Microsoft may have patents, patent applications, trademarks, copyrights, or other intellectual property rights covering subject matter in this document. Except as expressly provided in any written license agreement from Microsoft, the furnishing of this document does not give you any license to these patents, trademarks, copyrights, or other intellectual property.

The names of manufacturers, products, or URLs are provided for informational purposes only, and Microsoft makes no representations and warranties, either expressed, implied, or statutory, regarding these manufacturers or the use of the products with any Microsoft technologies. The inclusion of a manufacturer or product does not imply endorsement of Microsoft of the manufacturer or product. Links may be provided to third-party sites. Such sites are not under the control of Microsoft and Microsoft is not responsible for the contents of any linked site or any link contained in a linked site, or any changes or updates to such sites. Microsoft is not responsible for webcasting or any other form of transmission received from any linked site. Microsoft is providing these links to you only as a convenience, and the inclusion of any link does not imply endorsement of Microsoft of the site or the products contained therein.
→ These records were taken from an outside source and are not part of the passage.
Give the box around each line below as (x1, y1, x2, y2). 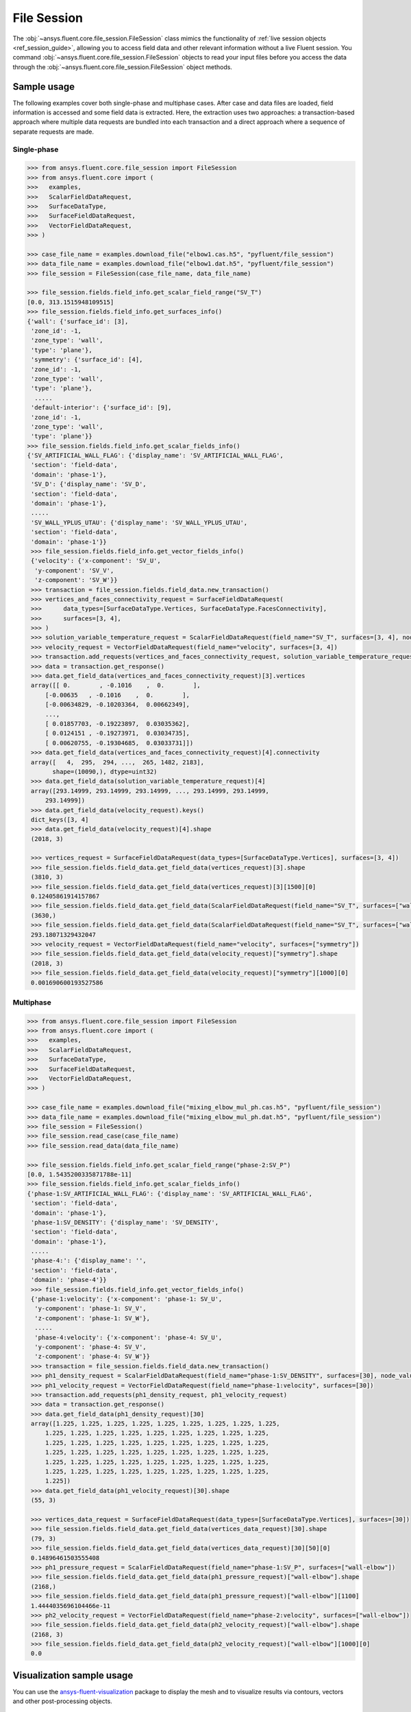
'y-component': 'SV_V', (34, 566, 114, 575)
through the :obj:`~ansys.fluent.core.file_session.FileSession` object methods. (12, 62, 233, 71)
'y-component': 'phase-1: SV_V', (34, 1305, 147, 1313)
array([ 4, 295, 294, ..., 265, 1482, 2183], (31, 758, 205, 766)
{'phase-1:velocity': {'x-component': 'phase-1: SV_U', (31, 1295, 223, 1303)
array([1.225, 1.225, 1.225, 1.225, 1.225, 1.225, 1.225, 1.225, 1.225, (31, 1420, 280, 1428)
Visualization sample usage (12, 1670, 134, 1681)
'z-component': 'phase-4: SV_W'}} (34, 1352, 151, 1361)
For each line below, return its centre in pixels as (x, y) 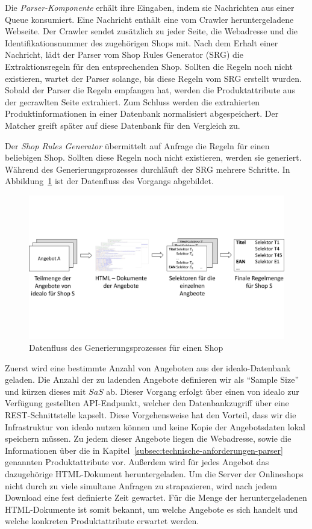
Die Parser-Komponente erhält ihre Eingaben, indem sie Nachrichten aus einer (150, 7)
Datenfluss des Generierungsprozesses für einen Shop (126, 347)
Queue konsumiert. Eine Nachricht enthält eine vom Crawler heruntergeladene (149, 19)
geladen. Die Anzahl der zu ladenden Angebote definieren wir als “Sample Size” (152, 379)
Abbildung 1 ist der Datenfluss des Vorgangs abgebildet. (109, 181)
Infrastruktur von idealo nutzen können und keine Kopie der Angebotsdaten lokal (155, 426)
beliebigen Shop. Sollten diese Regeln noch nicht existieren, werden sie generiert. (153, 157)
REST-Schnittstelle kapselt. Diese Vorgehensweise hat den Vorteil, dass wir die (151, 414)
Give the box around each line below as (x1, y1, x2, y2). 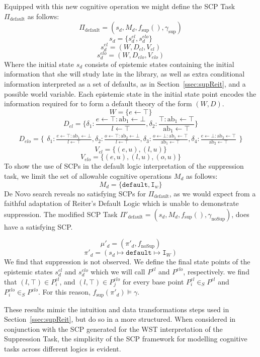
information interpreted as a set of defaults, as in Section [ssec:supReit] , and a (4, 79, 246, 89)
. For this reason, (38, 287, 91, 297)
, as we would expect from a (169, 188, 256, 198)
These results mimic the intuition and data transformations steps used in (4, 304, 229, 314)
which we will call (91, 266, 145, 276)
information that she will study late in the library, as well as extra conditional (4, 68, 245, 79)
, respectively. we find (183, 266, 249, 276)
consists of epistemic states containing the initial (84, 58, 234, 69)
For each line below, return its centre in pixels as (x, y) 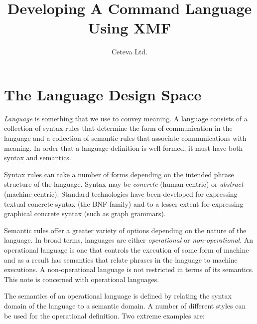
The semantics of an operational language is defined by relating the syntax (118, 296)
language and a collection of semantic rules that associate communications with (125, 138)
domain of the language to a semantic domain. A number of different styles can (125, 305)
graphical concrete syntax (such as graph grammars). (85, 213)
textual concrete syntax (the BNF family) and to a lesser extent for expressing (124, 203)
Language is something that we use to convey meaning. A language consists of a (126, 118)
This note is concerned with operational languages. (82, 279)
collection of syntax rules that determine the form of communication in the (118, 128)
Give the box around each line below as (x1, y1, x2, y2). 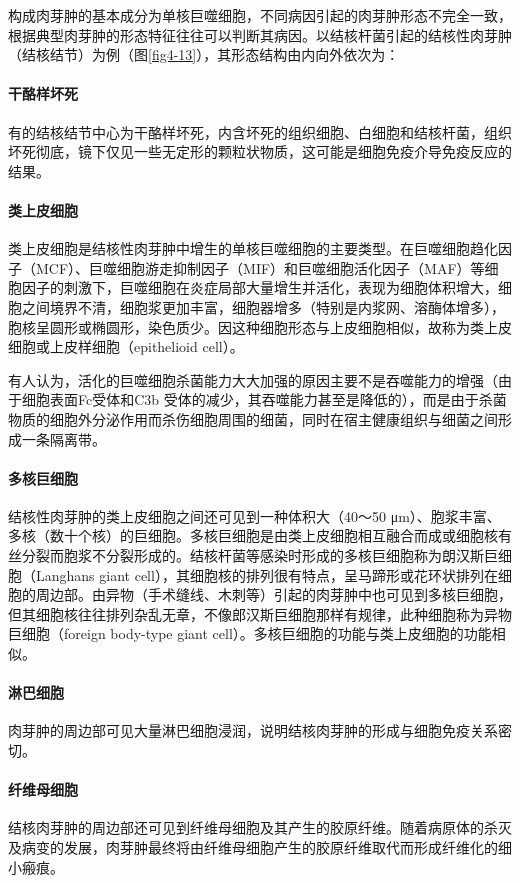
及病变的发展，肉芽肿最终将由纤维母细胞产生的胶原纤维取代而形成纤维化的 (8, 837, 498, 858)
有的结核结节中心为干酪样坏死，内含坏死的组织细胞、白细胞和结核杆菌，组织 (8, 121, 512, 142)
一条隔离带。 (21, 428, 106, 449)
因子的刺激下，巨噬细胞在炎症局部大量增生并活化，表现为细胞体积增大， (21, 277, 498, 298)
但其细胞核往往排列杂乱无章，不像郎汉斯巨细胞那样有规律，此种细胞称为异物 (8, 603, 512, 624)
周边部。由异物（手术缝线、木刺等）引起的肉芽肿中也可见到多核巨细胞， (35, 584, 512, 605)
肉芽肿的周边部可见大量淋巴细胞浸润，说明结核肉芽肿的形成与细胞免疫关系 (8, 720, 498, 741)
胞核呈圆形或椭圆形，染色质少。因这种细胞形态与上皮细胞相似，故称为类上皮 (8, 316, 512, 337)
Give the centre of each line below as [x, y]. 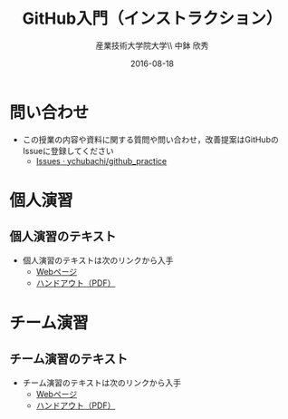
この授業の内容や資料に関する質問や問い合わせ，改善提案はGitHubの [150, 139]
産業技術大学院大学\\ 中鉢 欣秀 [152, 45]
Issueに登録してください [68, 151]
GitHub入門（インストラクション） [152, 19]
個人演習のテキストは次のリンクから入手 [98, 260]
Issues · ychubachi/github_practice [101, 161]
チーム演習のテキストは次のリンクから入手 [101, 383]
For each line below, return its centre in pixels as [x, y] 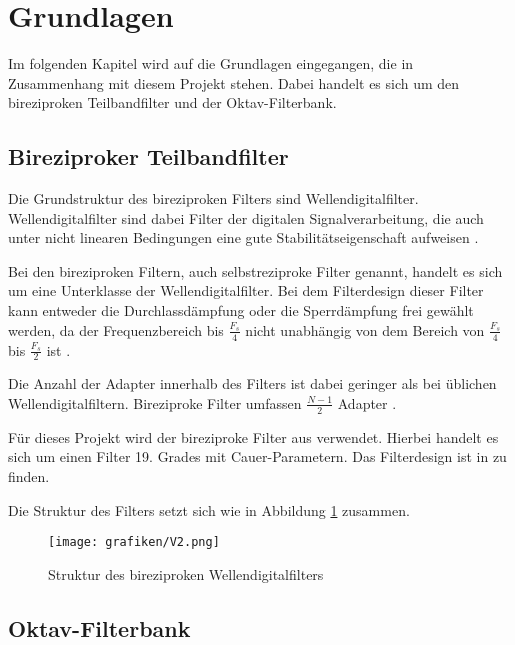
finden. [29, 475]
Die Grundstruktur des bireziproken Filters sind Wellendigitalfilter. [213, 198]
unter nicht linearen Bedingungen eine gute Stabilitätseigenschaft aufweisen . [243, 237]
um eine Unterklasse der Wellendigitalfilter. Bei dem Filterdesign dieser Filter [246, 290]
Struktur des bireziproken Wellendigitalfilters [186, 573]
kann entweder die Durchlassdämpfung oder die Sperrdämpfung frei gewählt [241, 310]
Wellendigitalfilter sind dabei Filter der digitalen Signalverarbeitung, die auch [246, 217]
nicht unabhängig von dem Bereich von [365, 329]
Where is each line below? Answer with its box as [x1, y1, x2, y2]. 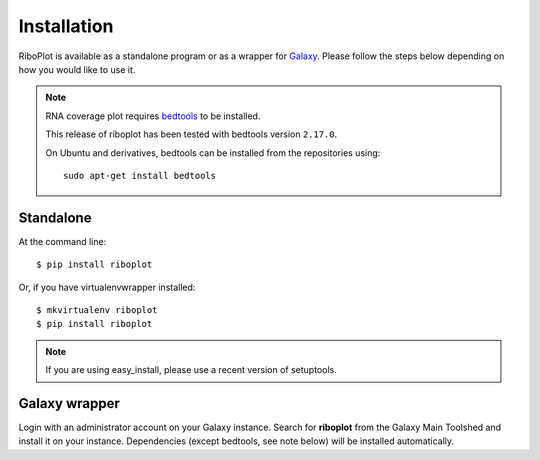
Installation [18, 15, 114, 37]
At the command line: [18, 235, 107, 247]
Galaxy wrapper [18, 395, 120, 412]
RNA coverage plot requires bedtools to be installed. [45, 110, 261, 122]
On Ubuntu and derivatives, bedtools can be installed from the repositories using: [45, 146, 381, 159]
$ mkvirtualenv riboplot [36, 304, 158, 315]
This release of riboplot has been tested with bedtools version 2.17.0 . [45, 128, 338, 140]
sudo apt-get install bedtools [63, 170, 217, 181]

© 2021 Microsoft Corporation. All rights reserved.

Microsoft and the trademarks listed at https://www.microsoft.com/en-us/legal/intellectualproperty/Trademarks/Usage/General.aspx are trademarks of the Microsoft group of companies. All other trademarks are the property of their respective owners.

Contents

Cognitive services and deep learning whiteboard design session student guide

Abstract and learning objectives

In this whiteboard design session, you work with a group to design a solution that combines both pre-built artificial intelligence (AI) in the form of various Cognitive Services with custom AI in the form of services built and deployed with Azure Machine Learning services. You will learn to create intelligent solutions atop unstructured text data by designing and implementing a text analytics pipeline. You will discover how to build a binary classifier using a recurrent neural network that can be used to classify the textual data. You will also learn how to deploy multiple kinds of predictive services using Azure Machine Learning and learn to integrate with the Computer Vision API and the Text Analytics API from Cognitive Services.

At the end of this whiteboard design session, you will be better able to design solutions leveraging Azure Machine Learning services and Cognitive Services.

Step 1: Review the customer case study

Outcome

Analyze your customer’s needs.

Timeframe: 15 minutes

Directions: With all participants in the session, the facilitator/SME presents an overview of the customer case study along with technical tips.

  1. Meet your table participants and trainer.

  2. Read all of the directions for steps 1-3 in the student guide.

  3. As a table team, review the following customer case study.

Customer situation

Contoso Ltd is a large corporation headquartered in the United States that provides insurance packages for U.S. consumers. Its products include accident and health insurance, life insurance, travel, home, and auto coverage.

Contoso is looking to build a next-generation platform for its insurance products and has identified claims processing as the first area in which they would like to focus its efforts. Currently, customers submit a claim using either the website, their mobile app, or by speaking with a live agent.

A claim includes the following information:

When processing a claim, agents face multiple challenges that add significantly to Contoso’s costs. These challenges include the time it takes for an agent to read through and process the content submitted with each claim and the difficulty they have in finding particular claim artifacts when returning to a claim after a while. While each claim is stored in a database, the details about the claim, including the free-text responses and supporting photos, are stored as opaque attachments that are not searchable. Agents typically have to pull up the claim by the claim number or the insured’s contact information and manually read through the attachments.

Also, there are some common challenges that Contoso is hoping they could automate away. According to Francine Fischer, CIO, there are two sets of issues where they envision amplifying their agents’ capabilities with AI.

One set of such issues deals with the free-text responses. The first issue Contoso identified is that each claim detail should be automatically classified as either home or auto based on the text. This classification should be displayed within the claim summary, so agents can quickly assess whether they are dealing with a home claim, an auto claim, or a claim with a mixture of the two.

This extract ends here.